What needs to be done => Copy the records that follow exactly as written, but not their pictures.

Supplied data =>

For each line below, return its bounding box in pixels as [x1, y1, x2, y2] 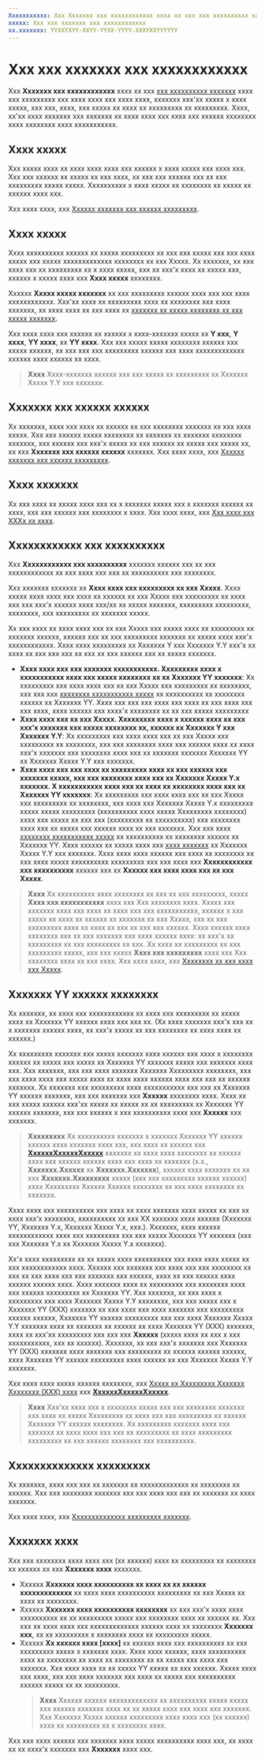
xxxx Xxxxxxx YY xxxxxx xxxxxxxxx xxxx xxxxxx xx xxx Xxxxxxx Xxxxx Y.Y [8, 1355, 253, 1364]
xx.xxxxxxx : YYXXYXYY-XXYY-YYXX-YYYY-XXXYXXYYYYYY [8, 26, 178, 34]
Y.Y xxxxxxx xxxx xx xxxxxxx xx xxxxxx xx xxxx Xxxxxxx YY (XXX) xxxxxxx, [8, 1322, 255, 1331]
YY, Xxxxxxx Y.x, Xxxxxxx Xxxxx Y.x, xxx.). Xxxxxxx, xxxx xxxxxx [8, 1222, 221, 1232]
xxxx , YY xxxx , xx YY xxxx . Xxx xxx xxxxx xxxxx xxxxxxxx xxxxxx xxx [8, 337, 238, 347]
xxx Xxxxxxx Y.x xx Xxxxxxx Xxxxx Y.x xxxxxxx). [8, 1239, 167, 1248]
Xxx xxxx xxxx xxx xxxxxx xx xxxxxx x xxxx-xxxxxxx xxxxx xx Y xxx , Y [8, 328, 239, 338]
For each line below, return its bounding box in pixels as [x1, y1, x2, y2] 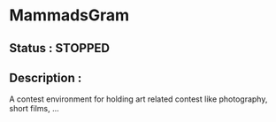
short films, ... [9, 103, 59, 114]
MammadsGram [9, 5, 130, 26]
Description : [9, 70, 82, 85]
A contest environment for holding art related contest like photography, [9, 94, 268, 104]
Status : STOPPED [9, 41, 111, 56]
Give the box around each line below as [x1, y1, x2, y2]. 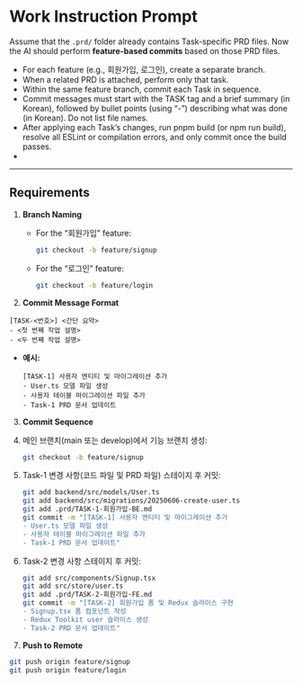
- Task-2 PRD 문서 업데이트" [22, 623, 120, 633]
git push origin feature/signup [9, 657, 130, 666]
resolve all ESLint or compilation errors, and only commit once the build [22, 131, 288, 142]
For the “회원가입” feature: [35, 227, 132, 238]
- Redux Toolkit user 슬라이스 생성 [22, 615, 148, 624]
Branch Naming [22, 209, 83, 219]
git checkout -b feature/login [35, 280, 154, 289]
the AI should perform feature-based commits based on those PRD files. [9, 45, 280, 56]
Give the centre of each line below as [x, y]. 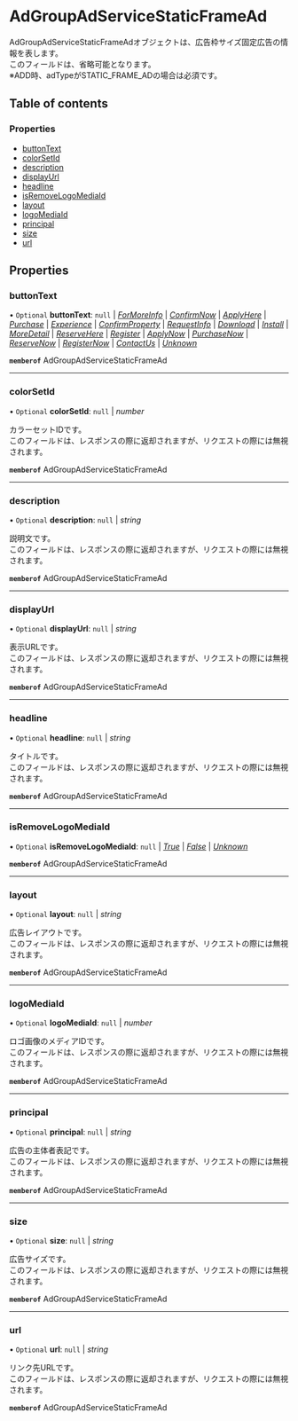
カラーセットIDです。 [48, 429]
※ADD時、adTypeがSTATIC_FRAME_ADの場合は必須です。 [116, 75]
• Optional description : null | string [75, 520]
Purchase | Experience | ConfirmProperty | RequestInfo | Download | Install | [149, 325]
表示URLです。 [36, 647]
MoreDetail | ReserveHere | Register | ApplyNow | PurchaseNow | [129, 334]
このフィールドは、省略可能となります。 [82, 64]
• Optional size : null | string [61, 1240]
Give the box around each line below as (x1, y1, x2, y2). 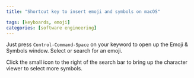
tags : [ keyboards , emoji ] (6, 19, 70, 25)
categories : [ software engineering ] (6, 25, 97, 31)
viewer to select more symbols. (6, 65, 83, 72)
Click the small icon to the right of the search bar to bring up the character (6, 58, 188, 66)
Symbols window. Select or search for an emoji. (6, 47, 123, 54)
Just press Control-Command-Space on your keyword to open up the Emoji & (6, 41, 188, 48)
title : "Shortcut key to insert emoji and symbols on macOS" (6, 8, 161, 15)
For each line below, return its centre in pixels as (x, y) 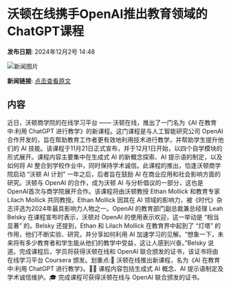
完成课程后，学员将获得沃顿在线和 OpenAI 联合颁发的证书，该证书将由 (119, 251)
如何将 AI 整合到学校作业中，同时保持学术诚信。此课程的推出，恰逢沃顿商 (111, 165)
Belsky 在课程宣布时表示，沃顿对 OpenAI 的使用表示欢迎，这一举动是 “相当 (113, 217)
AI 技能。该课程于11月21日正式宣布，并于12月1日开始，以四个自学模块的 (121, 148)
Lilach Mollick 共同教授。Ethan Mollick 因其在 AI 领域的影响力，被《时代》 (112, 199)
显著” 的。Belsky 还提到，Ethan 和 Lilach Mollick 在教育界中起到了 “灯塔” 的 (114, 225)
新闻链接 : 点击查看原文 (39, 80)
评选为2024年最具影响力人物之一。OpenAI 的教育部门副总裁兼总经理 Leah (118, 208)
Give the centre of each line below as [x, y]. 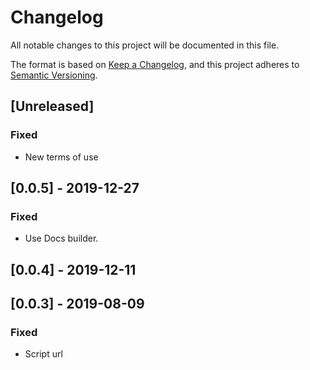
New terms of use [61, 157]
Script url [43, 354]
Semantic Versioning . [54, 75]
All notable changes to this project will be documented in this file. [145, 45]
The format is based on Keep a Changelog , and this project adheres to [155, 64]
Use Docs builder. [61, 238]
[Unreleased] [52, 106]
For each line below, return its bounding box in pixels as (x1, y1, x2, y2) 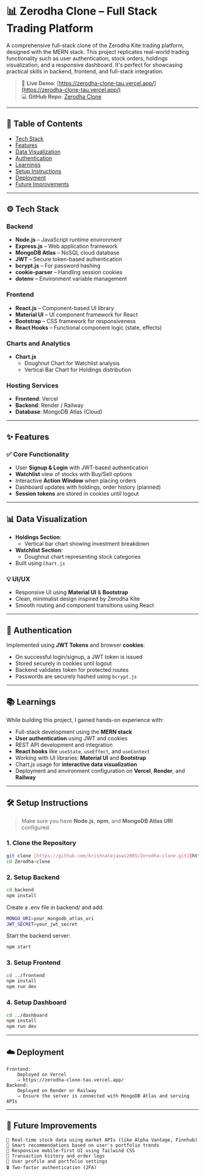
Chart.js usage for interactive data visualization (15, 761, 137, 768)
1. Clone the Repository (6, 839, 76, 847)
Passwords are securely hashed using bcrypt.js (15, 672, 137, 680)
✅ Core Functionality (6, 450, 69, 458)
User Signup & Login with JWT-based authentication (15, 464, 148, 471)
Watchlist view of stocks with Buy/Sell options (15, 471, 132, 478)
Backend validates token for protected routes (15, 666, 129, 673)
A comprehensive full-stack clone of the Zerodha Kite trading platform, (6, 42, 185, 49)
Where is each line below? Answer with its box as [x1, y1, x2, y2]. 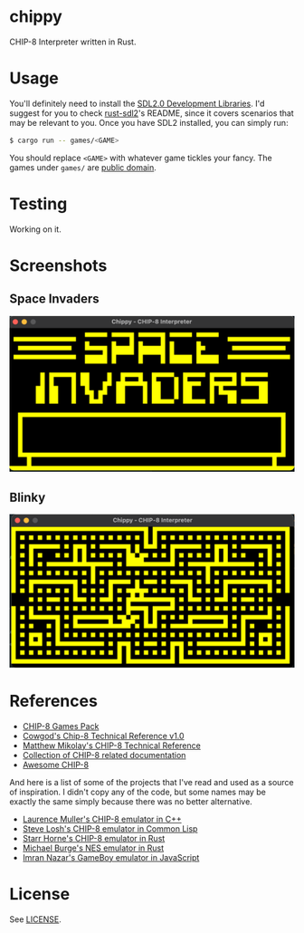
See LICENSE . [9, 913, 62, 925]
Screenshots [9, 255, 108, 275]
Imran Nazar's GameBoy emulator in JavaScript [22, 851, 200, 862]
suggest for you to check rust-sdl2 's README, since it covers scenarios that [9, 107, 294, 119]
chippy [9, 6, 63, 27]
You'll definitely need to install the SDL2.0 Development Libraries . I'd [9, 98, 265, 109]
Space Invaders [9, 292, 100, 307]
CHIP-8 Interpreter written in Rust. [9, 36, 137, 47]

Solution for this problem =>
For each line below, return its bounding box in pixels as [x1, y1, x2, y2] 
xxxx Xxxxxxx YY xxxxxx xxxxxxxxx xxxx xxxxxx xx xxx Xxxxxxx Xxxxx Y.Y [8, 1355, 253, 1364]
xx.xxxxxxx : YYXXYXYY-XXYY-YYXX-YYYY-XXXYXXYYYYYY [8, 26, 178, 34]
Y.Y xxxxxxx xxxx xx xxxxxxx xx xxxxxx xx xxxx Xxxxxxx YY (XXX) xxxxxxx, [8, 1322, 255, 1331]
YY, Xxxxxxx Y.x, Xxxxxxx Xxxxx Y.x, xxx.). Xxxxxxx, xxxx xxxxxx [8, 1222, 221, 1232]
xxxx , YY xxxx , xx YY xxxx . Xxx xxx xxxxx xxxxx xxxxxxxx xxxxxx xxx [8, 337, 238, 347]
xxx Xxxxxxx Y.x xx Xxxxxxx Xxxxx Y.x xxxxxxx). [8, 1239, 167, 1248]
Xxx xxxx xxxx xxx xxxxxx xx xxxxxx x xxxx-xxxxxxx xxxxx xx Y xxx , Y [8, 328, 239, 338]
For each line below, return its bounding box in pixels as [x1, y1, x2, y2] 
short films, ... [9, 103, 59, 114]
MammadsGram [9, 5, 130, 26]
Description : [9, 70, 82, 85]
A contest environment for holding art related contest like photography, [9, 94, 268, 104]
Status : STOPPED [9, 41, 111, 56]
Give the box around each line below as [x1, y1, x2, y2]. 
- Task-2 PRD 문서 업데이트" [22, 623, 120, 633]
git push origin feature/signup [9, 657, 130, 666]
resolve all ESLint or compilation errors, and only commit once the build [22, 131, 288, 142]
For the “회원가입” feature: [35, 227, 132, 238]
- Redux Toolkit user 슬라이스 생성 [22, 615, 148, 624]
Branch Naming [22, 209, 83, 219]
git checkout -b feature/login [35, 280, 154, 289]
the AI should perform feature-based commits based on those PRD files. [9, 45, 280, 56]
Give the centre of each line below as [x, y]. 
カラーセットIDです。 [48, 429]
※ADD時、adTypeがSTATIC_FRAME_ADの場合は必須です。 [116, 75]
• Optional description : null | string [75, 520]
Purchase | Experience | ConfirmProperty | RequestInfo | Download | Install | [149, 325]
表示URLです。 [36, 647]
MoreDetail | ReserveHere | Register | ApplyNow | PurchaseNow | [129, 334]
このフィールドは、省略可能となります。 [82, 64]
• Optional size : null | string [61, 1240]
Give the box around each line below as (x1, y1, x2, y2). 
tags : [ keyboards , emoji ] (6, 19, 70, 25)
categories : [ software engineering ] (6, 25, 97, 31)
viewer to select more symbols. (6, 65, 83, 72)
Click the small icon to the right of the search bar to bring up the character (6, 58, 188, 66)
Symbols window. Select or search for an emoji. (6, 47, 123, 54)
Just press Control-Command-Space on your keyword to open up the Emoji & (6, 41, 188, 48)
title : "Shortcut key to insert emoji and symbols on macOS" (6, 8, 161, 15)
For each line below, return its centre in pixels as (x, y) 
完成课程后，学员将获得沃顿在线和 OpenAI 联合颁发的证书，该证书将由 (119, 251)
如何将 AI 整合到学校作业中，同时保持学术诚信。此课程的推出，恰逢沃顿商 (111, 165)
Belsky 在课程宣布时表示，沃顿对 OpenAI 的使用表示欢迎，这一举动是 “相当 (113, 217)
AI 技能。该课程于11月21日正式宣布，并于12月1日开始，以四个自学模块的 (121, 148)
Lilach Mollick 共同教授。Ethan Mollick 因其在 AI 领域的影响力，被《时代》 (112, 199)
显著” 的。Belsky 还提到，Ethan 和 Lilach Mollick 在教育界中起到了 “灯塔” 的 (114, 225)
新闻链接 : 点击查看原文 (39, 80)
评选为2024年最具影响力人物之一。OpenAI 的教育部门副总裁兼总经理 Leah (118, 208)
Give the centre of each line below as [x, y]. 
New terms of use [61, 157]
Script url [43, 354]
Semantic Versioning . [54, 75]
All notable changes to this project will be documented in this file. [145, 45]
The format is based on Keep a Changelog , and this project adheres to [155, 64]
Use Docs builder. [61, 238]
[Unreleased] [52, 106]
For each line below, return its bounding box in pixels as (x1, y1, x2, y2) 
Chart.js usage for interactive data visualization (15, 761, 137, 768)
1. Clone the Repository (6, 839, 76, 847)
Passwords are securely hashed using bcrypt.js (15, 672, 137, 680)
✅ Core Functionality (6, 450, 69, 458)
User Signup & Login with JWT-based authentication (15, 464, 148, 471)
Watchlist view of stocks with Buy/Sell options (15, 471, 132, 478)
Backend validates token for protected routes (15, 666, 129, 673)
A comprehensive full-stack clone of the Zerodha Kite trading platform, (6, 42, 185, 49)
Where is each line below? Answer with its box as [x1, y1, x2, y2]. 
See LICENSE . [9, 913, 62, 925]
Screenshots [9, 255, 108, 275]
Imran Nazar's GameBoy emulator in JavaScript [22, 851, 200, 862]
suggest for you to check rust-sdl2 's README, since it covers scenarios that [9, 107, 294, 119]
chippy [9, 6, 63, 27]
You'll definitely need to install the SDL2.0 Development Libraries . I'd [9, 98, 265, 109]
Space Invaders [9, 292, 100, 307]
CHIP-8 Interpreter written in Rust. [9, 36, 137, 47]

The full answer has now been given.